The really good news on this Second Sunday of Easter is that Jesus did not do this only for the 11 apostles, or only for the twenty or so disciples in that upper room. Jesus didn’t die for a few. He shed His blood and offered His body for the sin of the whole world, and now He gives His gifts to His Church to give out to the world, “And when he had said this, he breathed on them and said to them, “Receive the Holy Spirit. If you forgive the sins of any, they are forgiven them; if you withhold forgiveness from any, it is withheld.”

Do you know what the word forgive means? In this passage it means “to send away someone’s sins.” It calls to mind a practice the Lord gave to Israel in the Old Testament. On the day of atonement the High Priest took a goat, laid his hands on the goats head, and confessed the sins of Israel over the goat. Then the goat was led far out into the wilderness to die with the sins of the people and take them away. When you forgive the sins of someone who repents you are proclaiming that Christ has taken away their sin, that God regards them as forgiven. To withhold forgiveness is actually “to hold” sin to a person. The person who wants no forgiveness, who believes sin is fine and fun, is not forgiven. Their sins are held to them and when they appear before God’s judgment seat – their sins will be with them.

Now on to Thomas. Thomas didn’t want to be seen with the disciples – maybe he worked a night shift and was tired, maybe he was doing yard work and didn’t want to stop, maybe he was simply terrified of leaving his own house and being seen with those Jesus people. But when you miss church you miss Jesus, you miss forgiveness, you miss peace, you miss all your fears being overwhelmed and overcome by the real and risen Lord Jesus.

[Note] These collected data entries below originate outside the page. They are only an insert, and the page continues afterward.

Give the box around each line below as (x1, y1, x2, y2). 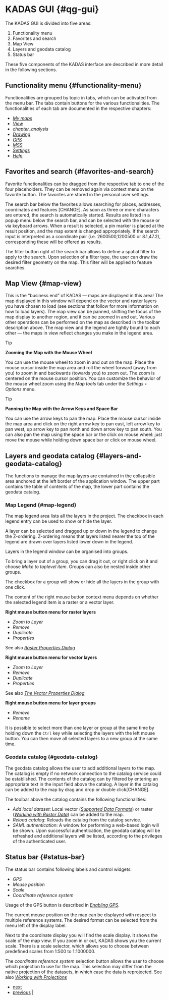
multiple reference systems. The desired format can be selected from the (5, 917, 157, 923)
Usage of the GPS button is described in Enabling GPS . (5, 902, 120, 908)
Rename (12, 715, 30, 721)
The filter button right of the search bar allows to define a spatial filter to (5, 248, 155, 254)
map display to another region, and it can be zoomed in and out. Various (5, 314, 155, 320)
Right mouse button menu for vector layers (5, 654, 97, 660)
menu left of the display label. (5, 922, 67, 928)
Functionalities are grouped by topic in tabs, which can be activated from (5, 94, 157, 100)
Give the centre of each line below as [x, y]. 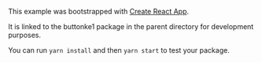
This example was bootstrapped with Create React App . [99, 11]
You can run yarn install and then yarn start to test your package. [119, 50]
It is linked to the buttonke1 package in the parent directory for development [131, 26]
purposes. [25, 35]
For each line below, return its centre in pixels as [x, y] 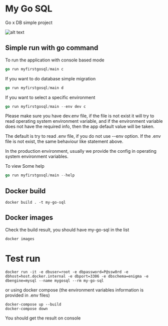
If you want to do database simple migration [50, 78]
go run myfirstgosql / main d [34, 88]
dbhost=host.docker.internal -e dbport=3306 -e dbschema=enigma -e [77, 276]
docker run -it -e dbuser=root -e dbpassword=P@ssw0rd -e [67, 272]
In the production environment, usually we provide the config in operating [81, 151]
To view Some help [25, 166]
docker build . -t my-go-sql [35, 203]
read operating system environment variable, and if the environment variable [84, 121]
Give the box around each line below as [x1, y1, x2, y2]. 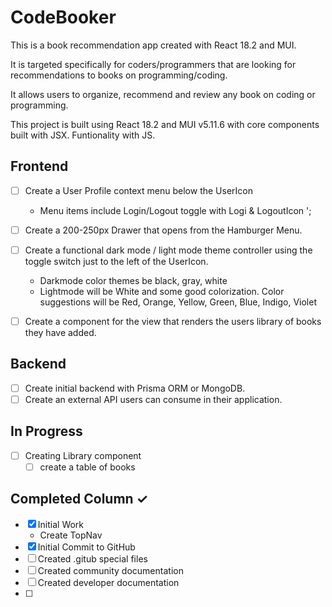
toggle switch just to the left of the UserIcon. [24, 255, 209, 267]
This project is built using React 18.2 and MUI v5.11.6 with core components [10, 118, 320, 130]
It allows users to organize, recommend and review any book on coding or [10, 88, 316, 100]
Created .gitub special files [37, 552, 148, 565]
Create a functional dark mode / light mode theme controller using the [24, 244, 313, 256]
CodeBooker [10, 6, 117, 29]
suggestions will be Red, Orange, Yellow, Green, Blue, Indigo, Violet [39, 296, 317, 308]
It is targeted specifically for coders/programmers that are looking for [10, 58, 297, 70]

Thankfully Thomas had friends in that upper room who loved him and cared for him. The disciples told him they had seen the Lord – and really that word means they kept on telling him, every chance they got, Monday through Saturday. Listen Thomas Mary Magdalene saw him, Clopos saw him on the road to Emmaus, the 10 of us saw him in that upper room. Even though they have seen – and eye witnesses should be enough – Thomas wants to see himself. In fact seeing won’t even be enough for Thomas, “Unless I see in his hands the mark of the nails, and place my finger into the mark of the nails, and place my hand into his side, I will never believe.”

The next week the little band is together again – this time Thomas is with them, but the doors are still locked, both doors, double dead bolted locked again. They need more Jesus because their fear still clings to them. Jesus comes again with peace, “Really guys, the doors are still locked. Oh Thomas, you’re here. Good.” Peace be with you. Then as another proof that Jesus is true God He knows exactly what Thomas has asked for and He gives it to him, “Put your finger here, and see my hands; and put out your hand, and place it in my side. Do not disbelieve, but believe.” (John 20:27, ESV)

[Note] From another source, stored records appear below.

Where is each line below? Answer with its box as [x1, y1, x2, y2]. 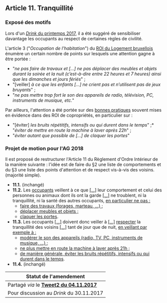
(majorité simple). [5, 172, 41, 178]
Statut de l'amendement [26, 273, 85, 280]
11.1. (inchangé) [12, 181, 44, 187]
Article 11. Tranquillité [5, 4, 74, 12]
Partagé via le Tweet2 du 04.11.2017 [7, 281, 97, 288]
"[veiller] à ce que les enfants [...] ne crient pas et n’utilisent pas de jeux [12, 81, 161, 87]
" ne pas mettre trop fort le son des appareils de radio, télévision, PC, [12, 92, 154, 98]
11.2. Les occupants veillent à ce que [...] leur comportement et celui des [12, 187, 162, 193]
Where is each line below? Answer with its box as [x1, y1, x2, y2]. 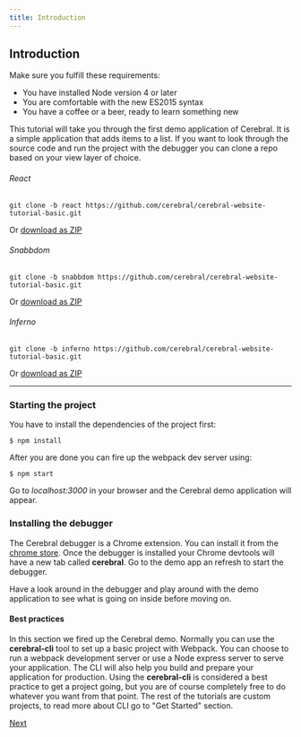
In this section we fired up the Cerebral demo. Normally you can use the [9, 633, 275, 644]
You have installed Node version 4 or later [21, 87, 177, 99]
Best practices [9, 613, 64, 624]
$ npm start [9, 470, 54, 479]
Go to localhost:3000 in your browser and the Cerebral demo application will [9, 485, 292, 496]
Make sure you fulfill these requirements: [9, 70, 160, 81]
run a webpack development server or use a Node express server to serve [9, 652, 284, 663]
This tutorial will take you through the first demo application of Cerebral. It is [9, 124, 290, 134]

There is some debate whether Thomas actually pressed his finger into the nail wounds and ran his hand over the hole in Jesus’ side. I think he did because that is what His Lord invited him to do. Thomas believed when he saw the risen Lord and he who believes would do what the Lord asked of him. He didn’t do it for himself, but for Jesus and for you. These men, the Apostles, were given proof that Jesus was raised, because they and they alone were called to be witnesses – seeing the evidence first hand, touching His risen flesh, and then confessing it for us, Jesus is “my Lord and my God.”

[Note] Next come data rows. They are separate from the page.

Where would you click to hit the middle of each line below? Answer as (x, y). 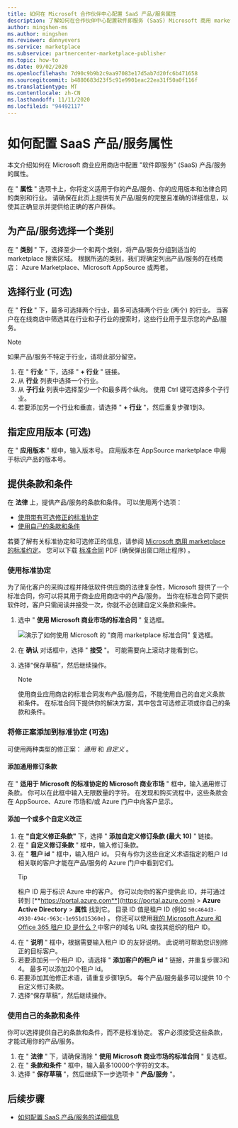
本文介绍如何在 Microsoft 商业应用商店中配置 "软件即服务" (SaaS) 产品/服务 (117, 165)
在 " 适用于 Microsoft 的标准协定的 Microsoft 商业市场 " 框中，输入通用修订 (117, 783)
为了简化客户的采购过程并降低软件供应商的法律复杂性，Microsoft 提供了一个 (118, 587)
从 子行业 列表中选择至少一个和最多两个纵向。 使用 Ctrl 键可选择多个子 (120, 390)
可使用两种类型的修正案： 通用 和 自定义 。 (70, 749)
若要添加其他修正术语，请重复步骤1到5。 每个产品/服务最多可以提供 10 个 (124, 978)
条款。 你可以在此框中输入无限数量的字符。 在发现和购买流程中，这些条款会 (118, 792)
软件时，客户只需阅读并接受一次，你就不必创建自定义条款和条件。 (103, 605)

The Lord gives Thomas exactly what he needs, but not for Thomas, for you, for every other Thomas among us who doubts. We have not seen and yet God has called us to faith by the testimony of these witnesses. They witnessed to the risen Lord by the preaching His Word, by baptizing the nations in the name of the Triune God, by feeding the baptized with the body and blood of our Savior under the bread and wine. For this single purpose – that we might hear their witness and believe that Jesus rose from the dead, that we have a real and risen Savior, and that we might be at peace knowing that we have no reason to fear our enemies seen and unseen. In the name of Jesus. Amen.